3 Kubernetes Guardrails Every Ops Team Needs

In a true DevOps environment, Ops and Dev share responsibility for the Kubernetes environment. Ops ensures the core platform runs smoothly, while Dev is responsible for packaging their app and shipping it into the cluster.

It's not hard for Ops—assuming they're a team of experienced Kubernetes engineers—to build a cluster that's secure, efficient, and reliable. But once you let developers interact with the cluster, things can get hairy quickly. Developers typically want to focus on code and features, and are rewarded for doing so. Infrastructure is often an afterthought—they just want to "get it working."

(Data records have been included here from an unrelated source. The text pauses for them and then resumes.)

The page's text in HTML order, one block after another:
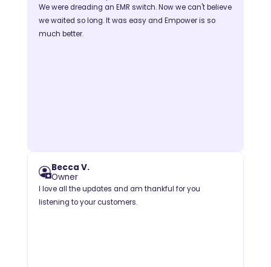
We were dreading an EMR switch. Now we can't believe
we waited so long. It was easy and Empower is so
much better.
Becca V.
Owner
I love all the updates and am thankful for you
listening to your customers.
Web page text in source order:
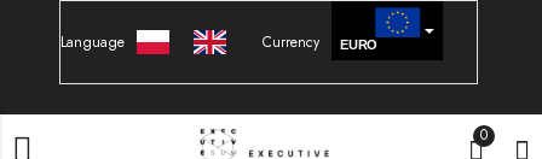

It's up to the Ops team to put the right Kubernetes guardrails in place to guide their development teams towards best practices and policy compliance. This not only prevents critical issues like security breaches and major outages; it also helps development teams ship faster and more confidently, knowing their changes are being vetted for issues before getting into production.

Let's look at three major guardrails Ops teams should incorporate to help development teams succeed in a DevOps-oriented Kubernetes environment.

RBAC

The first guardrail any DevOps-driven organization should implement is Role-Based Access Control, or RBAC. RBAC determines exactly what actions each individual user or process is allowed to take in your environment.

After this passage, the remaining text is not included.